Linda Yaccarino told Mark Zuckerberg “welcome to the party” while speaking during an appearance at the CES technology show in Las Vegas on Tuesday.

Her comments came hours after Meta made the surprise announcement that it was to move away from using third-party fact checkers to flag misleading content in favour of user-based notes, claiming the system amounted to censorship and was riddled with bias.

In a short video from Mr Zuckerberg and supporting blog post from the company, the social media giant said it would also scale back its automated content moderation systems to allow for more free speech on its sites, despite Mr Zuckerberg admitting it would mean the company would “catch less bad stuff”.

The decision has been widely criticised by commentators and online safety campaigners, who warned it would allow misinformation to more easily flow on Meta platforms and leave users more at risk from harmful content.

But speaking during during an on-stage Q&A at CES, Ms Yaccarino said: “I think it’s really exciting that when you think about Community Notes being good for the world.
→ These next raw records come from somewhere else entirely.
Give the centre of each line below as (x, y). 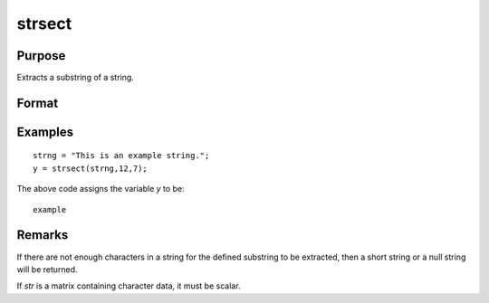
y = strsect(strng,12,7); (91, 168)
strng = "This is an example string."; (121, 156)
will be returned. (47, 269)
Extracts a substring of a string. (76, 78)
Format (38, 103)
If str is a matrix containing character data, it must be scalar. (129, 286)
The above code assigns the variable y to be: (101, 189)
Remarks (43, 235)
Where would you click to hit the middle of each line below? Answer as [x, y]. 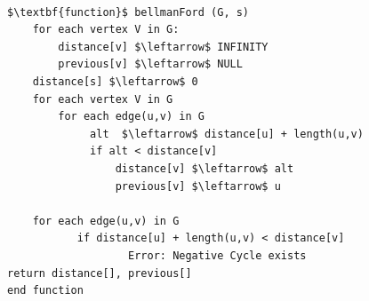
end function [45, 291]
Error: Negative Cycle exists [217, 255]
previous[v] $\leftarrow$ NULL [150, 64]
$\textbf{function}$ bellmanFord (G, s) [128, 12]
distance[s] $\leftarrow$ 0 [115, 81]
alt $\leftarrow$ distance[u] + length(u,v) [227, 134]
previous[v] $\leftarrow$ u [198, 186]
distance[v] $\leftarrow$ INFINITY [163, 47]

“Think about it as this global collective consciousness, keeping each other accountable at global scale in real time. And it couldn’t be more validating than to see that Mark and Meta realised that.
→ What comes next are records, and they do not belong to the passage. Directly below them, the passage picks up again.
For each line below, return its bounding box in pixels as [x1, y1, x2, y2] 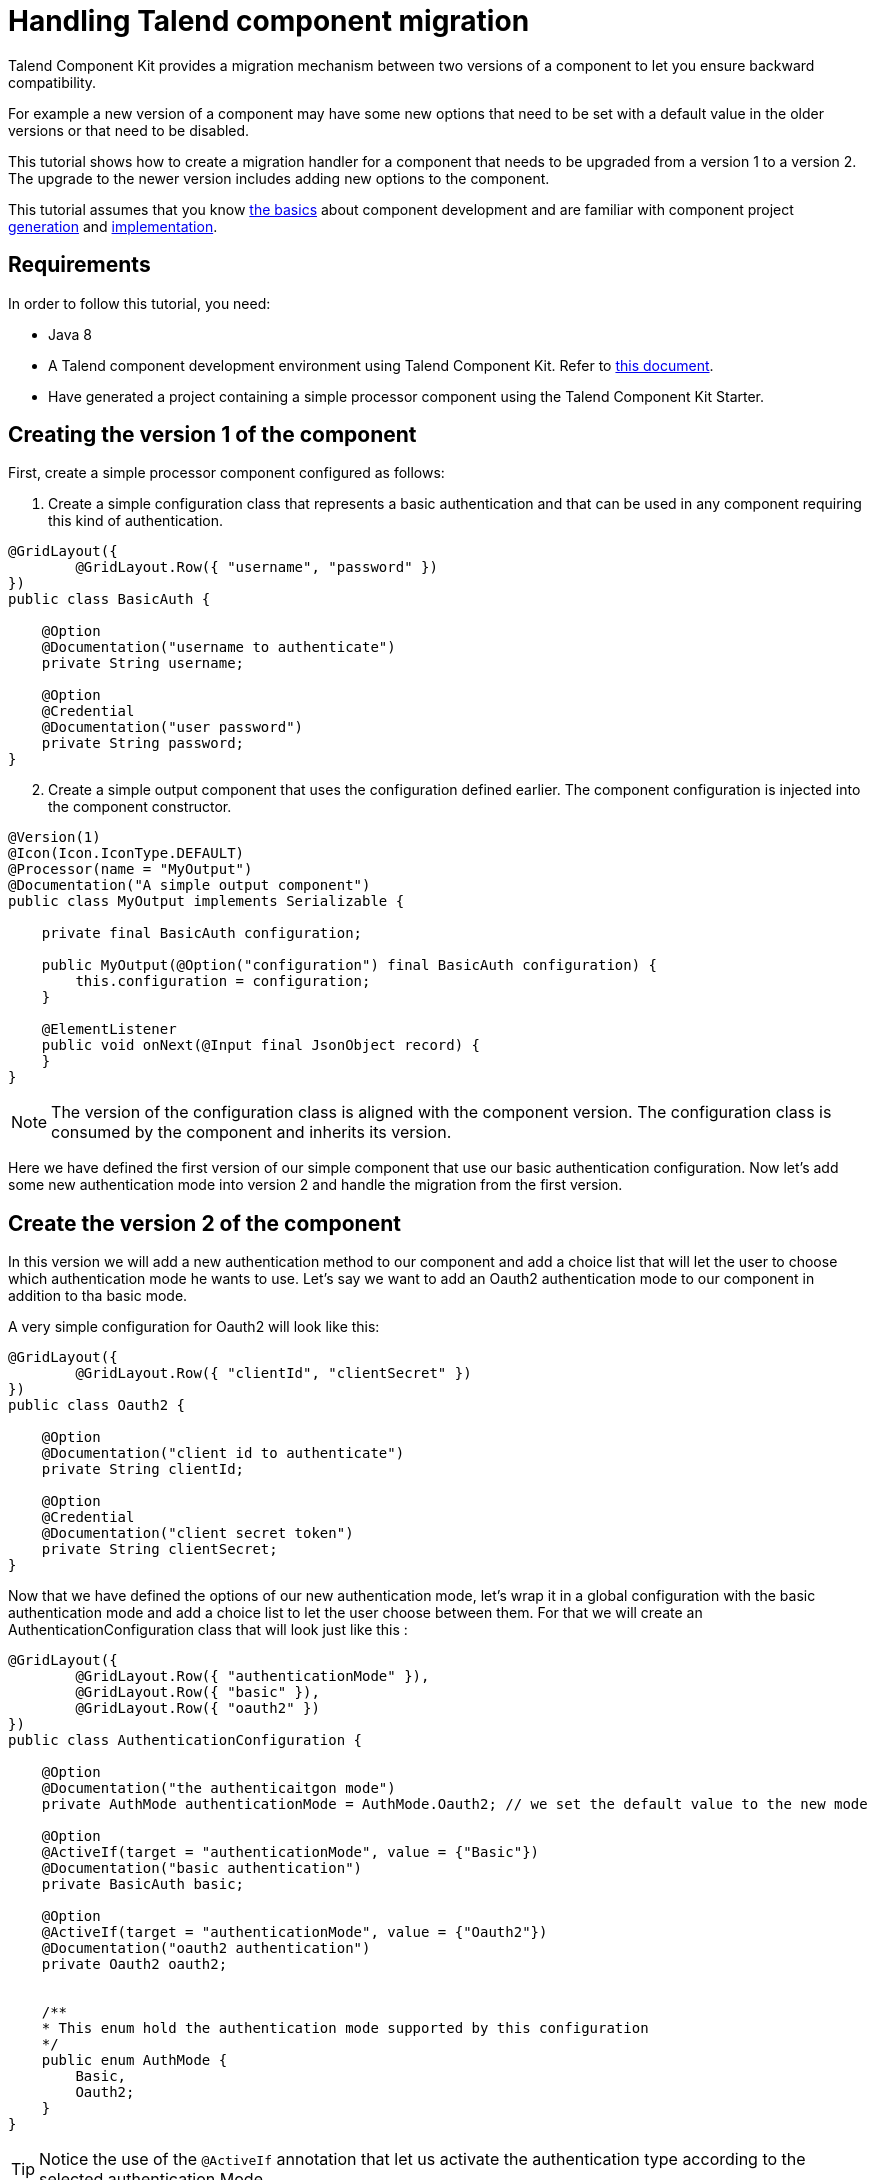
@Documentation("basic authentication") [41, 1860, 363, 1877]
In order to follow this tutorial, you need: [8, 294, 271, 312]
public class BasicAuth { [8, 591, 211, 608]
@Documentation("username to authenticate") [41, 639, 396, 656]
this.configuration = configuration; [75, 973, 371, 990]
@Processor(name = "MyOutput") [8, 861, 253, 878]
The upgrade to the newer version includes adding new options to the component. [8, 169, 550, 187]
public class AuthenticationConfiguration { [8, 1732, 363, 1749]
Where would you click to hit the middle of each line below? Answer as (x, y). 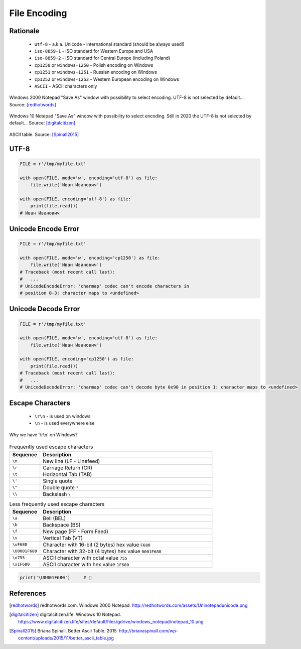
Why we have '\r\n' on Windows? (43, 435)
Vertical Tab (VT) (63, 538)
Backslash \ (57, 494)
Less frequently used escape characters (57, 504)
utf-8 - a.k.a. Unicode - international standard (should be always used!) (110, 44)
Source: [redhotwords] (33, 104)
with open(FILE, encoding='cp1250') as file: (77, 359)
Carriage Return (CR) (68, 468)
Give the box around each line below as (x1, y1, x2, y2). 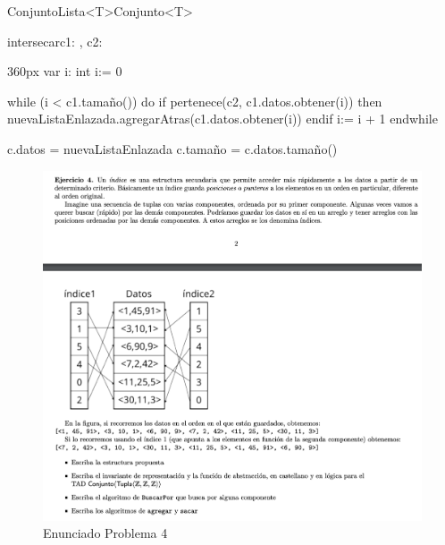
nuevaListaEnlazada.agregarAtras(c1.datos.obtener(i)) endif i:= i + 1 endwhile (7, 109, 438, 128)
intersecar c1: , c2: (7, 31, 103, 50)
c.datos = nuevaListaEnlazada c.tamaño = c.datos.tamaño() (7, 139, 338, 158)
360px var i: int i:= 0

“When you think about Community Notes, Mark and Meta realised that it’s the most effective, fastest fact-checking, without bias… also it inspires great behaviour. Human behaviour is inspired because when a post is noted, it’s dramatically shared less, so that’s the power of Community Notes.”

She added: “We say: Mark, Meta, welcome to the party.”

Despite her championing of the community notes system, studies have shown X’s system has failed to counter false and misleading claims – including about the US presidential election in November last year.

A study from the Center for Countering Digital Hate (CCDH) from October found that 74% of posts with accurate Community Notes were not being shown to users, while hundreds of misleading posts in the study’s sample which did not display available Community Notes had amassed more than two billion views.

Responding to Meta’s announcement on Tuesday, CCDH chief executive Imran Ahmed said: “By abandoning its fact-checking programme in favour of a discredited ‘community notes’ system, Meta is turbocharging the spread of unchallenged online lies, worsening the spread of hate, and creating more risks to our communities, democracy, public health, and the safety of our kids.

“Meta is now saying it’s up to you to spot the lies on its platforms, and that it’s not their problem if you can’t tell the difference, even if those lies, hate, or scams end up hurting you.

“Rather than stepping up to the challenge of responsible platform governance, Meta is retreating from accountability.

“This is huge step back for online safety, transparency, and accountability, and it could have terrible offline consequences in the form of real-world harm.”